Yang-Xin Fu, M.D., Ph.D.


  • Professor, Department of Pathology, Committee on Immunology, Committee on Cancer Biology, Committee on Molecular Medicine/MPMM


Ph.D., University of Miami, 1990
M.D., Shanghai Medical University, 1983


The University of Chicago
JFK R114
924 East 57th Street 
Chicago, Illinois 60637


Phone:  (773) 702-0929

Website (Department of Pathology)


      My clinical background and strong interest in basic immunobiology have led me to integrate basic research into more pathogenesis and treatment of diseases.  The basic research in my laboratory is focused on understanding the biological consequences arising from the interaction between core molecules of the TNF superfamily, lymphotoxin (LT or TNFSF1) and LIGHT (TNFSF14), on lymphocytes, and their receptor, LTbR, on stromal cells. This research has contributed substantially to the definition of the critical role these molecules play in the development and function of lymphoid tissues. Our recent studies have defined the roles of these molecules in infectious and tumor immunity in mouse models and human patients.  Our research includes four major themes.

Critical role for lymphotoxin in the development and function of primary, secondary, and tertiary lymphoid tissues

      The relative contributions of lymphoid tissues and non-lymphoid tissues to various immune responses had not been defined previously due to the lack of appropriate animal models and the complicated nature of the issues involved.  Our pioneering studies have revealed the essential role of LT and TNF for the development and maintenance of lymphoid tissues.  Using LT-deficient mice, or antibody or soluble receptor blockade, we generated unique mouse models that lack various sets of secondary lymphoid tissues to define the roles of these structures in various tissues for different types of immune responses.  We have been studying the development and maintenance of complex lymphoid architecture using these models; Lately, we are exploring novel LTbR-stimulated NFkB pathways shape the development and function of lymphoid tissues which are important for priming and tolerance. 

1. To explore the role of LT-controlled gut immunity in bacterial and autoimmune colitis through regulating microbiota. 

2. To define the role of ILC3 in regulating microbiota and immune responses.  We have generated various conditional KO mice that defective RORgt or related regulatory factors such as STAT3 and Id2.

3.  To study how lymphoid tissues are regulated at early and late phase.
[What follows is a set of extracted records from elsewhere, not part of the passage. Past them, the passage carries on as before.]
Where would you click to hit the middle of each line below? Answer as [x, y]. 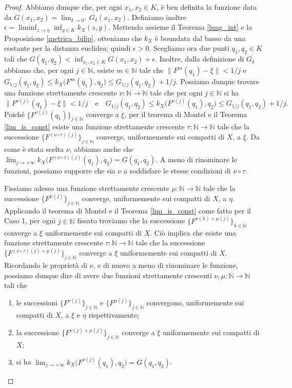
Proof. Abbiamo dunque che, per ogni [63, 7]
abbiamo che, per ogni [39, 70]
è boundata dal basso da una [200, 38]
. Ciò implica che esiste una [193, 232]
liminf [28, 28]
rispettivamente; [114, 315]
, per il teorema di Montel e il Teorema [186, 114]
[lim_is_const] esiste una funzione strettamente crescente [94, 127]
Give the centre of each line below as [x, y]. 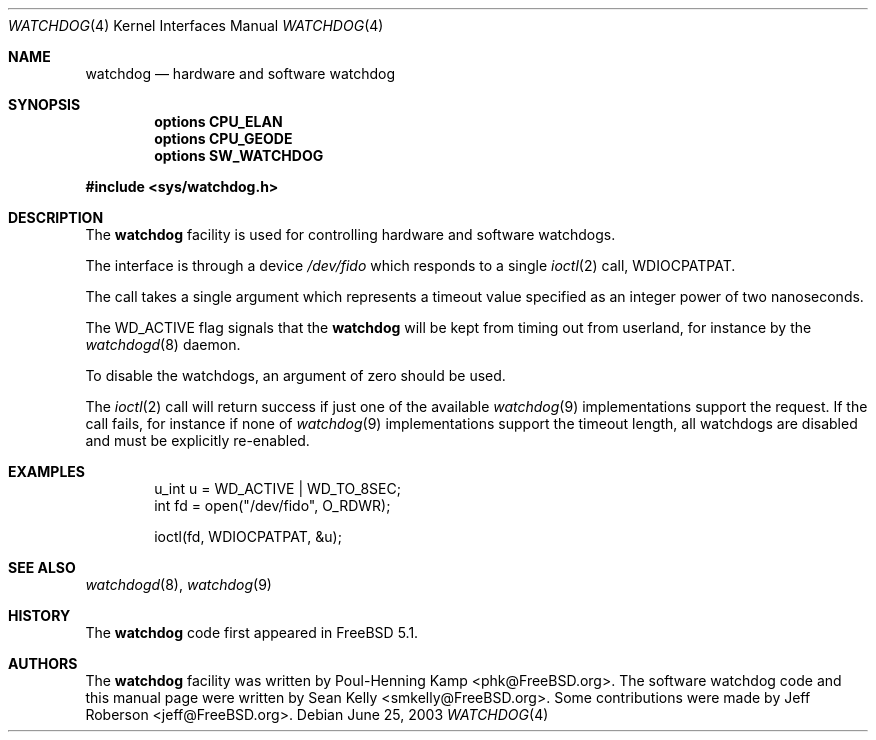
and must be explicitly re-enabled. [197, 440]
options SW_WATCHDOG [239, 155]
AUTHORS [43, 663]
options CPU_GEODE [223, 138]
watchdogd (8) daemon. [163, 344]
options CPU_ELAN [218, 121]
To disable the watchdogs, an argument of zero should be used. [295, 375]
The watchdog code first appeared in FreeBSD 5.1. [252, 632]

Target tumor tissues to generate systemic immune responses

Lack of effective infiltration of immune cells and proper expression of co-stimulatory molecule prevent effective immune response against established tumor.  Our understanding of the role of LIGHT on the LTbR-mediated lymphoid microenvironment and on its another receptor, HVEM (a costimulatory receptor) has allowed us to study the role of lymphoid-like microenvironment in autoimmune diseases and develop new strategies to target tumor with LIGHT to attract immune cells by LTbR signaling and activate T cells by HVEM inside tumor tissues. Indeed, local expression of LIGHT inside tumors causes development of lymphoid-like structures within those tumors.  This allows the rapid recruitment of naïve and activated T cells into tumor sites and generates an effective anti-tumor response.  Our future studies will attempt to reveal the cellular and molecular mechanisms governing tumor evasion and barriers in tumor bearing host.  These basic studies will also guide us in the development of novel approaches to immunotherapy to break tumor barriers and tumor induced tolerance.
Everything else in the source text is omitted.